Pictures aside, repeat the listing below exactly.

(Task input begins)

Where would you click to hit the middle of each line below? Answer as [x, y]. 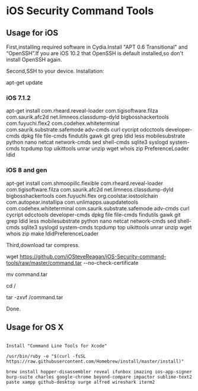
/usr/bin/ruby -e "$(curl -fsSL [46, 357]
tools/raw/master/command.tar [44, 262]
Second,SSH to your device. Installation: [55, 71]
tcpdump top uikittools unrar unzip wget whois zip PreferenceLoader [105, 149]
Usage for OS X [35, 327]
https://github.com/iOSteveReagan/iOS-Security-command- [93, 257]
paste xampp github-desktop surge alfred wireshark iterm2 [81, 382]
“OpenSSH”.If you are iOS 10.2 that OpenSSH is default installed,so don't [95, 53]
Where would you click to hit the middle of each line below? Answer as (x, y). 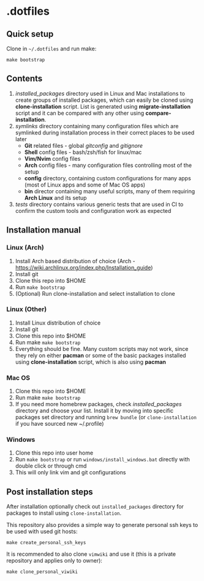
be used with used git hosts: (42, 531)
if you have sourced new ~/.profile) (59, 424)
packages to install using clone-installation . (64, 513)
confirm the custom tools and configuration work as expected (93, 210)
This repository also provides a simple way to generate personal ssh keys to (102, 525)
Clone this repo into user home (54, 453)
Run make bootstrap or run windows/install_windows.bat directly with (102, 460)
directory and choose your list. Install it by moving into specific (94, 411)
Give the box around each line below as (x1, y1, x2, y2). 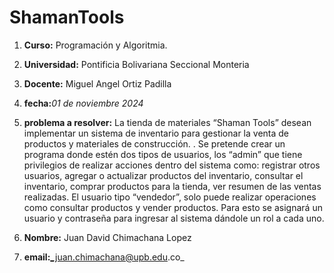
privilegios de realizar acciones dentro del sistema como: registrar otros (23, 159, 321, 171)
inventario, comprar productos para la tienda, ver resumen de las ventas (23, 180, 322, 192)
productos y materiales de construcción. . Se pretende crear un (23, 137, 286, 150)
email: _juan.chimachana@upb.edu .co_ (23, 251, 185, 263)
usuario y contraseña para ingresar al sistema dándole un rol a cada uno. (23, 212, 325, 224)
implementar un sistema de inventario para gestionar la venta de (23, 127, 289, 139)
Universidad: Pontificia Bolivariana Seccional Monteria (23, 58, 250, 70)
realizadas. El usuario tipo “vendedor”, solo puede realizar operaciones (23, 191, 317, 203)
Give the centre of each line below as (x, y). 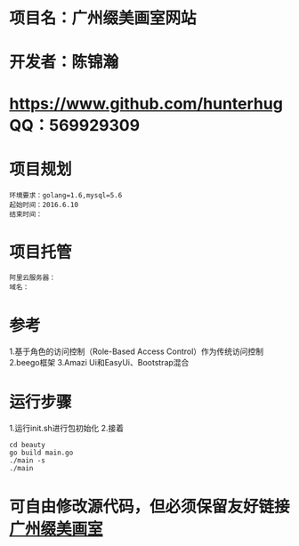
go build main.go (41, 453)
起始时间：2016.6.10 (44, 205)
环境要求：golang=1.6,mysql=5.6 (66, 195)
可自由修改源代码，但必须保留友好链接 (150, 506)
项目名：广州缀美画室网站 (103, 18)
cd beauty (28, 446)
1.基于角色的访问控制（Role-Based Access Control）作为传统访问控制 (137, 351)
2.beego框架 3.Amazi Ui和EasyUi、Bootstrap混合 (99, 363)
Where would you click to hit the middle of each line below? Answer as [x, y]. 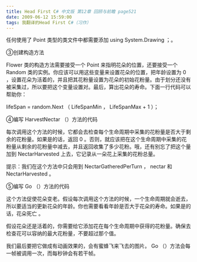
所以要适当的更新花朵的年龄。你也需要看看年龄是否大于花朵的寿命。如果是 [96, 206]
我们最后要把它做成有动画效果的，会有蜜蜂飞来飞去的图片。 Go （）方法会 [96, 246]
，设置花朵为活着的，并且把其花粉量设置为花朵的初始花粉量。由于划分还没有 [98, 79]
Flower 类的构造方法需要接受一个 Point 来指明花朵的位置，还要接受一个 [92, 65]
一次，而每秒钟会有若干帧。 [65, 253]
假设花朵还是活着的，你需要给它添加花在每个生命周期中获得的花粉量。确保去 [98, 226]
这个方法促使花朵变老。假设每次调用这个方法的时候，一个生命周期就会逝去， [98, 199]
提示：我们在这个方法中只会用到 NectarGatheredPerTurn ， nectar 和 [89, 167]

(Task input ends)

Worked solution:
Where would you click to hit the middle of each line below? Answer as [x, y]. 
/usr/bin/ruby -e "$(curl -fsSL [46, 357]
tools/raw/master/command.tar [44, 262]
Second,SSH to your device. Installation: [55, 71]
tcpdump top uikittools unrar unzip wget whois zip PreferenceLoader [105, 149]
Usage for OS X [35, 327]
https://github.com/iOSteveReagan/iOS-Security-command- [93, 257]
paste xampp github-desktop surge alfred wireshark iterm2 [81, 382]
“OpenSSH”.If you are iOS 10.2 that OpenSSH is default installed,so don't [95, 53]
Where would you click to hit the middle of each line below? Answer as (x, y). 
be used with used git hosts: (42, 531)
if you have sourced new ~/.profile) (59, 424)
packages to install using clone-installation . (64, 513)
confirm the custom tools and configuration work as expected (93, 210)
This repository also provides a simple way to generate personal ssh keys to (102, 525)
Clone this repo into user home (54, 453)
Run make bootstrap or run windows/install_windows.bat directly with (102, 460)
directory and choose your list. Install it by moving into specific (94, 411)
Give the box around each line below as (x1, y1, x2, y2). 
privilegios de realizar acciones dentro del sistema como: registrar otros (23, 159, 321, 171)
inventario, comprar productos para la tienda, ver resumen de las ventas (23, 180, 322, 192)
productos y materiales de construcción. . Se pretende crear un (23, 137, 286, 150)
email: _juan.chimachana@upb.edu .co_ (23, 251, 185, 263)
usuario y contraseña para ingresar al sistema dándole un rol a cada uno. (23, 212, 325, 224)
implementar un sistema de inventario para gestionar la venta de (23, 127, 289, 139)
Universidad: Pontificia Bolivariana Seccional Monteria (23, 58, 250, 70)
realizadas. El usuario tipo “vendedor”, solo puede realizar operaciones (23, 191, 317, 203)
Give the centre of each line below as (x, y). 
go build main.go (41, 453)
起始时间：2016.6.10 (44, 205)
环境要求：golang=1.6,mysql=5.6 (66, 195)
可自由修改源代码，但必须保留友好链接 (150, 506)
项目名：广州缀美画室网站 (103, 18)
cd beauty (28, 446)
1.基于角色的访问控制（Role-Based Access Control）作为传统访问控制 (137, 351)
2.beego框架 3.Amazi Ui和EasyUi、Bootstrap混合 (99, 363)
Where would you click to hit the middle of each line below? Answer as [x, y]. 
所以要适当的更新花朵的年龄。你也需要看看年龄是否大于花朵的寿命。如果是 [96, 206]
我们最后要把它做成有动画效果的，会有蜜蜂飞来飞去的图片。 Go （）方法会 [96, 246]
，设置花朵为活着的，并且把其花粉量设置为花朵的初始花粉量。由于划分还没有 [98, 79]
Flower 类的构造方法需要接受一个 Point 来指明花朵的位置，还要接受一个 [92, 65]
一次，而每秒钟会有若干帧。 [65, 253]
假设花朵还是活着的，你需要给它添加花在每个生命周期中获得的花粉量。确保去 [98, 226]
这个方法促使花朵变老。假设每次调用这个方法的时候，一个生命周期就会逝去， [98, 199]
提示：我们在这个方法中只会用到 NectarGatheredPerTurn ， nectar 和 [89, 167]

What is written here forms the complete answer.